• _Work item_:
Your answer should be the lines below from the one with "three-star icon on" to the one with "Cyberpunk Wings (Limited Time!)", both included, given again exactly and with nothing added.

• _Input for this task_:

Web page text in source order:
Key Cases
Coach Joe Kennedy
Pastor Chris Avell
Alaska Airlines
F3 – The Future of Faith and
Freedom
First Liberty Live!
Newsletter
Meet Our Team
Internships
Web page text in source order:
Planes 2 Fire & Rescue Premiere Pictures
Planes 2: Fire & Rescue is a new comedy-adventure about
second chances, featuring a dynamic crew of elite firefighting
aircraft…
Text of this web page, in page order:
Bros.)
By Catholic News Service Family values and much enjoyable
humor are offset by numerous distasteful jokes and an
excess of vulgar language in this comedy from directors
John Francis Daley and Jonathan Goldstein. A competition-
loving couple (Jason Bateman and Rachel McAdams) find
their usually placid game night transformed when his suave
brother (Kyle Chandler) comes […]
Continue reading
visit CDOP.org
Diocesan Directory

--

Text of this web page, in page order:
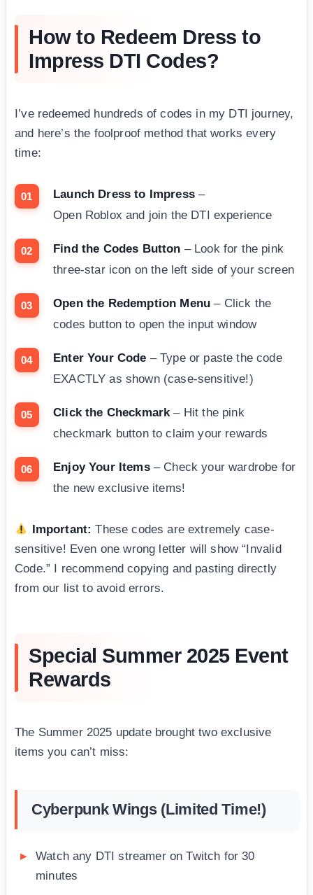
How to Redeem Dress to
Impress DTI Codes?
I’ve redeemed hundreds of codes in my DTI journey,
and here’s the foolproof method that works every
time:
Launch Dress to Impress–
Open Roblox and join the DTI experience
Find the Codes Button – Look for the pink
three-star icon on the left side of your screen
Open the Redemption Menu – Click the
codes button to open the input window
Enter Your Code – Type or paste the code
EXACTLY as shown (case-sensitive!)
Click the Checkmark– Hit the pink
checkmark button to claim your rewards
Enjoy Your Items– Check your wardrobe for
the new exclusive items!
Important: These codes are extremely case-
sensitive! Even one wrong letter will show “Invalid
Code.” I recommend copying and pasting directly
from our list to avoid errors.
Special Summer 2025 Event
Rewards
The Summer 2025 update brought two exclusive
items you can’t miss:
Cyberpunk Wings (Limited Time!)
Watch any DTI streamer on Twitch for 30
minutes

---

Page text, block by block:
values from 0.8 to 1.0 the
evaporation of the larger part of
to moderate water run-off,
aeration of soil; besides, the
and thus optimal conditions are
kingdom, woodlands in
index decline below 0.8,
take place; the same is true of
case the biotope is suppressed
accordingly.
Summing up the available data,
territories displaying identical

• _Output_:
three-star icon on the left side of your screen
Open the Redemption Menu – Click the
codes button to open the input window
Enter Your Code – Type or paste the code
EXACTLY as shown (case-sensitive!)
Click the Checkmark– Hit the pink
checkmark button to claim your rewards
Enjoy Your Items– Check your wardrobe for
the new exclusive items!
Important: These codes are extremely case-
sensitive! Even one wrong letter will show “Invalid
Code.” I recommend copying and pasting directly
from our list to avoid errors.
Special Summer 2025 Event
Rewards
The Summer 2025 update brought two exclusive
items you can’t miss:
Cyberpunk Wings (Limited Time!)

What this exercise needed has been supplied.